TASK REQUIREMENTS — All entries below need to be written out exactly, but without their pictures.

(Stored records)
=== Section Start ===

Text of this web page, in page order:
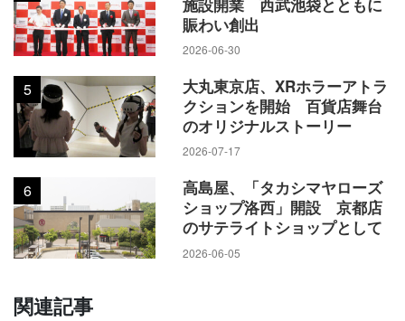
賑わい創出
2026-06-30
5
大丸東京店、XRホラーアトラ
クションを開始 百貨店舞台
のオリジナルストーリー
2026-07-17
6
高島屋、「タカシマヤローズ
ショップ洛西」開設 京都店
のサテライトショップとして
2026-06-05
関連記事
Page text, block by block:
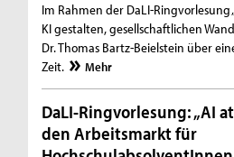
Im Rahmen der DaLI-
KI gestalten, gesellschaftlichen
Dr. Thomas Bartz-Beielstein über
Zeit.
Mehr
DaLI-Ringvorlesung: „AI
den Arbeitsmarkt für
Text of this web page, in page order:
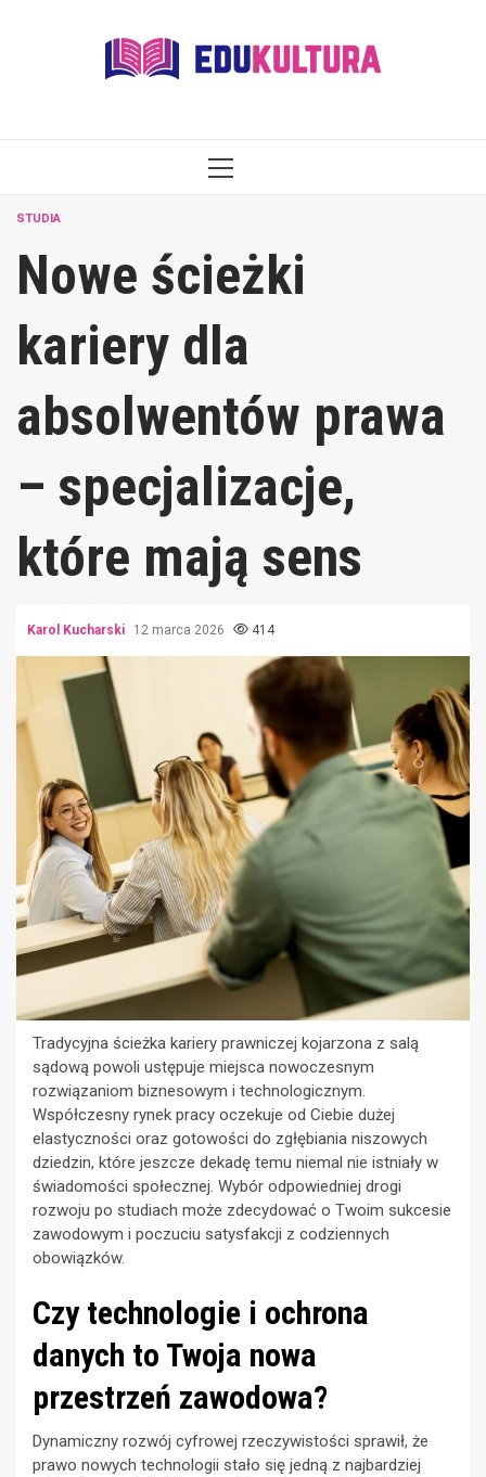
PRIMARY
STUDIA
Nowe ścieżki
kariery dla
absolwentów prawa
– specjalizacje,
które mają sens
Karol Kucharski 12 marca 2026 414
Tradycyjna ścieżka kariery prawniczej kojarzona z salą
sądową powoli ustępuje miejsca nowoczesnym
rozwiązaniom biznesowym i technologicznym.
Współczesny rynek pracy oczekuje od Ciebie dużej
elastyczności oraz gotowości do zgłębiania niszowych
dziedzin, które jeszcze dekadę temu niemal nie istniały w
świadomości społecznej. Wybór odpowiedniej drogi
rozwoju po studiach może zdecydować o Twoim sukcesie
zawodowym i poczuciu satysfakcji z codziennych
obowiązków.
Czy technologie i ochrona
danych to Twoja nowa
przestrzeń zawodowa?
Dynamiczny rozwój cyfrowej rzeczywistości sprawił, że
prawo nowych technologii stało się jedną z najbardziej
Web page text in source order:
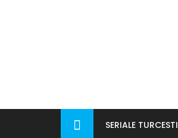
SERIALE TURCESTI
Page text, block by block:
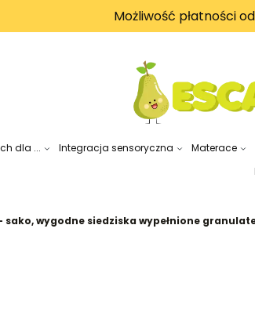
Możliwość płatności
dla ... Integracja sensoryczna Materace
sako, wygodne siedziska wypełnione
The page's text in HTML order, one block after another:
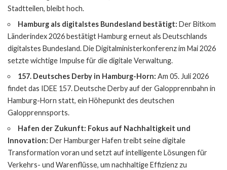
Stadtteilen, bleibt hoch.
Hamburg als digitalstes Bundesland bestätigt: Der Bitkom
Länderindex 2026 bestätigt Hamburg erneut als Deutschlands
digitalstes Bundesland. Die Digitalministerkonferenz im Mai 2026
setzte wichtige Impulse für die digitale Verwaltung.
157. Deutsches Derby in Hamburg-Horn: Am 05. Juli 2026
findet das IDEE 157. Deutsche Derby auf der Galopprennbahn in
Hamburg-Horn statt, ein Höhepunkt des deutschen
Galopprennsports.
Hafen der Zukunft: Fokus auf Nachhaltigkeit und
Innovation: Der Hamburger Hafen treibt seine digitale
Transformation voran und setzt auf intelligente Lösungen für
Verkehrs- und Warenflüsse, um nachhaltige Effizienz zu
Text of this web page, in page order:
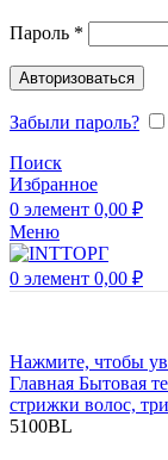
Пароль *
Авторизоваться
Забыли пароль?
Поиск
Избранное
0 элемент 0,00 ₽
Меню
0 элемент 0,00 ₽
Нажмите, чтобы
Главная Бытовая
стрижки волос,
5100BL
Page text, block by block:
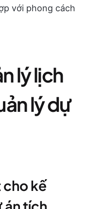
với phong cách
lý lịch
lý dự
cho kế
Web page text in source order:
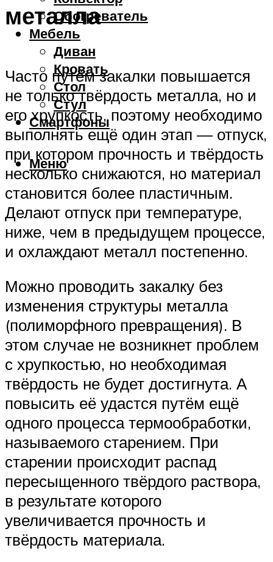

=== Section End ===

TASK OUTPUT —
Text of this web page, in page order:
賑わい創出
2026-06-30
5
大丸東京店、XRホラーアトラ
クションを開始 百貨店舞台
のオリジナルストーリー
2026-07-17
6
高島屋、「タカシマヤローズ
ショップ洛西」開設 京都店
のサテライトショップとして
2026-06-05
関連記事
Page text, block by block:
Im Rahmen der DaLI-
KI gestalten, gesellschaftlichen
Dr. Thomas Bartz-Beielstein über
Zeit.
Mehr
DaLI-Ringvorlesung: „AI
den Arbeitsmarkt für
Text of this web page, in page order:
PRIMARY
STUDIA
Nowe ścieżki
kariery dla
absolwentów prawa
– specjalizacje,
które mają sens
Karol Kucharski 12 marca 2026 414
Tradycyjna ścieżka kariery prawniczej kojarzona z salą
sądową powoli ustępuje miejsca nowoczesnym
rozwiązaniom biznesowym i technologicznym.
Współczesny rynek pracy oczekuje od Ciebie dużej
elastyczności oraz gotowości do zgłębiania niszowych
dziedzin, które jeszcze dekadę temu niemal nie istniały w
świadomości społecznej. Wybór odpowiedniej drogi
rozwoju po studiach może zdecydować o Twoim sukcesie
zawodowym i poczuciu satysfakcji z codziennych
obowiązków.
Czy technologie i ochrona
danych to Twoja nowa
przestrzeń zawodowa?
Dynamiczny rozwój cyfrowej rzeczywistości sprawił, że
prawo nowych technologii stało się jedną z najbardziej
Web page text in source order:
SERIALE TURCESTI
Page text, block by block:
Możliwość płatności
dla ... Integracja sensoryczna Materace
sako, wygodne siedziska wypełnione
The page's text in HTML order, one block after another:
Stadtteilen, bleibt hoch.
Hamburg als digitalstes Bundesland bestätigt: Der Bitkom
Länderindex 2026 bestätigt Hamburg erneut als Deutschlands
digitalstes Bundesland. Die Digitalministerkonferenz im Mai 2026
setzte wichtige Impulse für die digitale Verwaltung.
157. Deutsches Derby in Hamburg-Horn: Am 05. Juli 2026
findet das IDEE 157. Deutsche Derby auf der Galopprennbahn in
Hamburg-Horn statt, ein Höhepunkt des deutschen
Galopprennsports.
Hafen der Zukunft: Fokus auf Nachhaltigkeit und
Innovation: Der Hamburger Hafen treibt seine digitale
Transformation voran und setzt auf intelligente Lösungen für
Verkehrs- und Warenflüsse, um nachhaltige Effizienz zu
Text of this web page, in page order:
Пароль *
Авторизоваться
Забыли пароль?
Поиск
Избранное
0 элемент 0,00 ₽
Меню
0 элемент 0,00 ₽
Нажмите, чтобы
Главная Бытовая
стрижки волос,
5100BL
Page text, block by block:
với phong cách
lý lịch
lý dự
cho kế
Web page text in source order:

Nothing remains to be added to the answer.